Excerpted data:
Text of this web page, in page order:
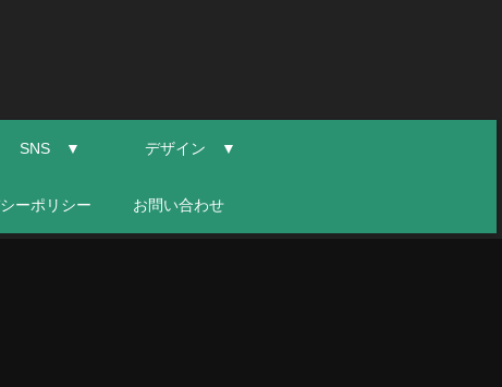
SNS ▼ デザイン ▼
ーポリシー お問い合わせ
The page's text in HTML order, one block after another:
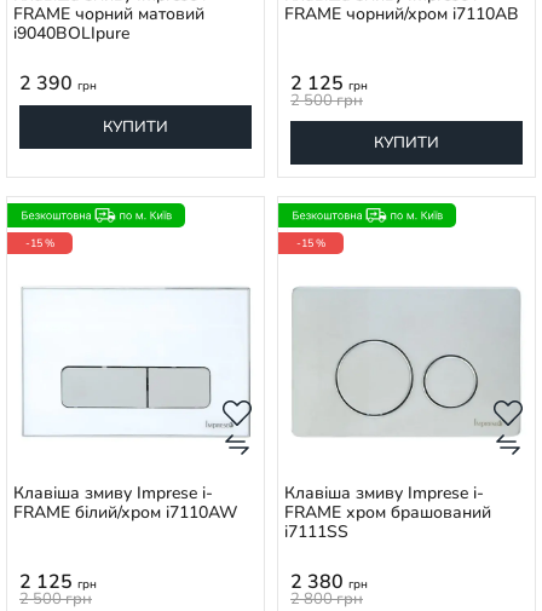
FRAME чорний матовий
i9040ВOLIpure
2 390 грн
КУПИТИ
FRAME чорний/хром i7110AB
2 125 грн
2 500грн
КУПИТИ
-15 %
Клавіша змиву Imprese i-
FRAME білий/хром i7110AW
2 125 грн
2 500грн
-15 %
Клавіша змиву Imprese i-
FRAME хром брашований
i7111SS
2 380 грн
2 800грн

Work to complete: Your answer must be the lines from the one containing "The page's text" through the last line of the records, copied exactly, with no pictures.

Solution for this problem:
The page's text in HTML order, one block after another:
FRAME чорний матовий
i9040ВOLIpure
2 390 грн
КУПИТИ
FRAME чорний/хром i7110AB
2 125 грн
2 500грн
КУПИТИ
-15 %
Клавіша змиву Imprese i-
FRAME білий/хром i7110AW
2 125 грн
2 500грн
-15 %
Клавіша змиву Imprese i-
FRAME хром брашований
i7111SS
2 380 грн
2 800грн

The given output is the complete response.